[[ Extracted records, beginning ]]

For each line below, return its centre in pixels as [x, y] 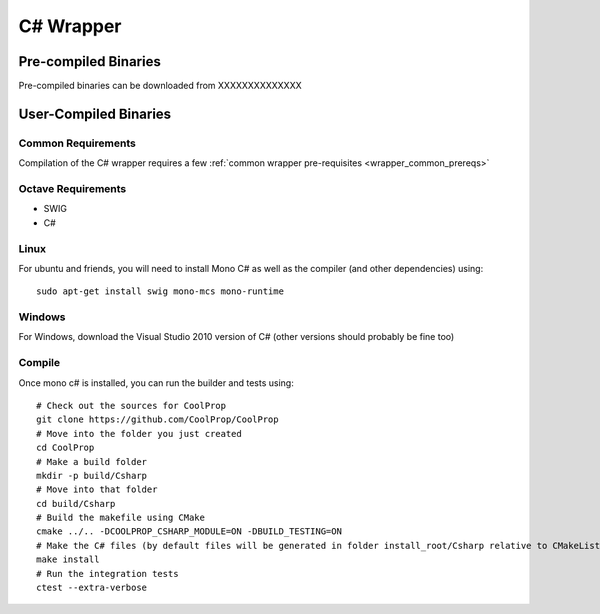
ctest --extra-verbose [92, 588]
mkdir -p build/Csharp [92, 475]
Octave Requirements [72, 188]
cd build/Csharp [76, 503]
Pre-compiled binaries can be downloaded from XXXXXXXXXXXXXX [160, 86]
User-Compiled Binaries [95, 113]
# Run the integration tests [107, 573]
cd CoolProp [65, 448]

[[ Extracted records, end ]]

Exercise objective
Copy out the lines above, from the one holding "mkdir -p build/Csharp [92, 475]" through the final line, with no other lines.

Reply
mkdir -p build/Csharp [92, 475]
Octave Requirements [72, 188]
cd build/Csharp [76, 503]
Pre-compiled binaries can be downloaded from XXXXXXXXXXXXXX [160, 86]
User-Compiled Binaries [95, 113]
# Run the integration tests [107, 573]
cd CoolProp [65, 448]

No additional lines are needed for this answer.